Method for biological production of biogenic amines through simultaneous product separation {Method for biocatalytic production of biogenic amines with in situ product removal}

The present invention relates to a biological process for producing biogenic amines using aromatic amino acid decarboxylase, and more particularly, carbon dioxide as a product in the decarboxylation reaction and It relates to a method for producing biogenic amines with high efficiency by isolating the amine products simultaneously with the reaction through vaporization and ion exchange resins, respectively.

Biogenic amine is a generic term for amines produced in the living body. In particular, it includes monoamine neurotransmitter and trace amine, which are biochemical information transmitters that act as neurotransmitters. It plays a pivotal role in function. For example, a decrease in the monoamine neurotransmitters serotonin, dopamine, and norepinephrine causes depression, and trace amines 2-phenylethylamine and tryptamine are known to be involved in mood and appetite regulation. In addition, biogenic amines are known to be importantly involved in intercellular communication in addition to neurotransmission functions. Due to such biological importance, the utilization of biogenic amines in pharmaceutical applications is attracting attention. Despite the recent increase in demand for natural products, biogenic amines have been produced by chemical synthesis until now, and studies on eco-friendly production methods based on biological processes have hardly been conducted. It can be obtained by extraction from natural products, but it is not realistic in terms of production cost because trace amounts exist. For example, the 2-phenylethylamine contained in chocolate is only about 3 mg per kg of chocolate.

Aromatic amino acid decarboxylase is an enzyme that performs decarboxylation of amino acids in vivo using pyridoxal-5'-phosphate (PLP) as a cofactor. For example, in the case of L-dopa dicarboxylase, the decarbonization reaction of L-3,4-dihydroxyphenylalanine is performed to produce dopamine and carbon dioxide. Due to these properties, aromatic amino acid dicarboxylase is very suitable for the biological synthesis of biogenic amines.

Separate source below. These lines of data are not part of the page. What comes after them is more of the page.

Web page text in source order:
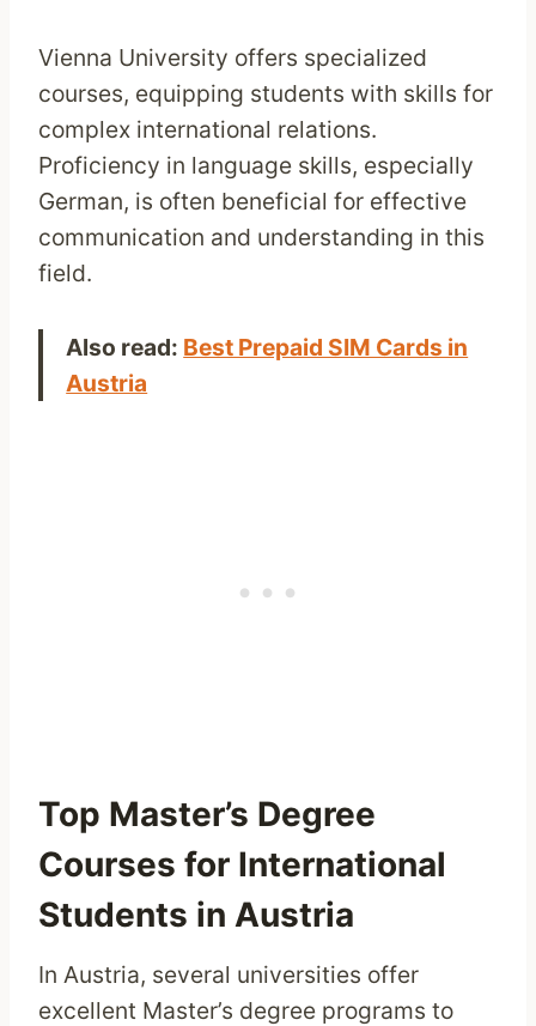
Vienna University offers specialized
courses, equipping students with skills for
complex international relations.
Proficiency in language skills, especially
German, is often beneficial for effective
communication and understanding in this
field.
Also read: Best Prepaid SIM Cards in
Austria
Top Master’s Degree
Courses for International
Students in Austria
In Austria, several universities offer
excellent Master’s degree programs to

In a reaction process using a biocatalyst, substrate inhibition by a reactant and product inhibition by a product frequently occur depending on the characteristics of the enzyme. Since the inhibition of the enzyme activity lowers the reaction efficiency, it is essential to develop a customized process that can improve the reaction efficiency by alleviating the inhibition of the activity for industrial use.

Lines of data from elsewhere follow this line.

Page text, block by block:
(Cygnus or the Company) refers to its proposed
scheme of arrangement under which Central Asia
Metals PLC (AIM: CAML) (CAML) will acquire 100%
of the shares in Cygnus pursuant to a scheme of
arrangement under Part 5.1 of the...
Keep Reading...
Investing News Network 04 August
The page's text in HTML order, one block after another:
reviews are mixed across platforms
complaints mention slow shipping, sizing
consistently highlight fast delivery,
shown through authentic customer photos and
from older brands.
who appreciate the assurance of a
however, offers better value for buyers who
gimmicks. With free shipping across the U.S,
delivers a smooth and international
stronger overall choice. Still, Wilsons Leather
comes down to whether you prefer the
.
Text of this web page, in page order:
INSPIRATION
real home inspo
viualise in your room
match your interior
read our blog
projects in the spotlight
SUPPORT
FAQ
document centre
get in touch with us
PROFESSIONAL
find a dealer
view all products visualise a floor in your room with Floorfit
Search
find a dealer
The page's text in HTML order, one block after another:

There have been many reports of inhibition of activity by reactants and products in the decarbon dioxide reaction performed by dicarboxylase. In the prior literature (Biochimica et Biophysica Acta, 1986, 870, 31-40), Drosophila L-dopa dicarboxylase derived from melanogaster showed inhibition of enzymatic activity by reactants with respect to L-dopa (L-3,4-dihydroxyphenylalanine), and inhibition of activity by dopamine, a product, has also been reported. In addition, in the prior literature (Archives of Biochemistry and Biophysics, 1999, 365(1), 17-24), it has been reported that Pseudomonas stutzeri -derived oxaloacetate dicarboxylase inhibits enzyme activity by products for pyruvate and carbonate. .

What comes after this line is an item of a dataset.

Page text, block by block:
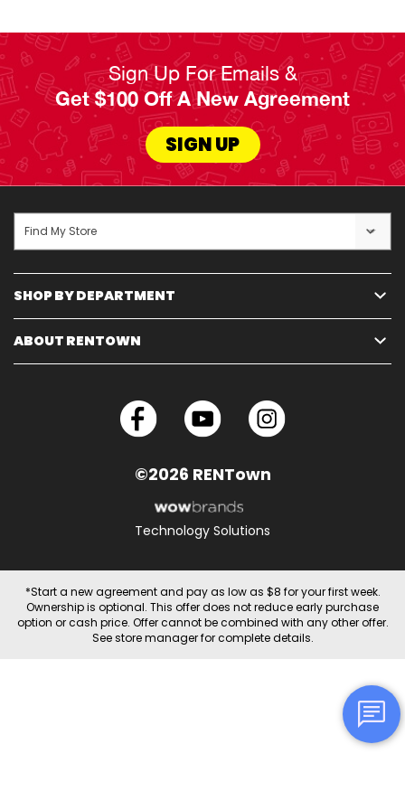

However, despite the high industrial applicability of amino acid dicarboxylase, studies on a high-efficiency process capable of solving activity inhibition by its reactants and products have hardly been made. Patent Document 1 (US Patent, 6015698) describes a method for producing biogenic amines through decarbonization reaction from amino acids using Gibberella and Fusarium , Aspergillus , Pleurotus , and Nectria strains, but the reaction yield is very low within 22%. Prior Art Document 1 (Microbial Cell Factories, 2019, 18, 74) describes a method for producing L-dopa in E. coli through metabolic engineering, but a process design strategy for reactant and product inhibition has not been reported.

US Patent US 06015698A

Microbial Cell Factories, 2019, 18, 74

An object of the present invention is to provide a method for producing biogenic amines with high efficiency by separating the product from the reaction solution at the same time as the biocatalytic reaction and alleviating the inhibition of enzyme activity by the product of amino acid dicarboxylase.

In order to achieve the above object, the present invention includes a cation exchange resin (CER) in an amino acid dicarboxylase reaction solution and facilitates gas exchange by keeping the lid of the reactor open to increase the productivity of biogenic amines. provide a way

The biogenic amine production method presented in the present invention relieves the inhibition of enzyme activity by the product during the enzyme reaction by separating the reaction product from the reaction solution through cation exchange resin adsorption and vaporization at the same time as the amino acid decarboxylase reaction, thereby improving production efficiency and yield All of these have the advantage of being high. In another aspect, the present invention can purify the adsorbed biogenic amine product after separating only the cation exchange resin through filtering without additional treatment of the reaction solution after completion of the reaction because the desired amine product is adsorbed to the cation exchange resin. By providing a product separation method, the separation and purification of biogenic amines can be easily performed. In addition, biogenic amines produced by using L-aromatic amino acids produced by fermentation as a substrate can be treated as naturally-derived compounds, unlike chemically synthesized compounds.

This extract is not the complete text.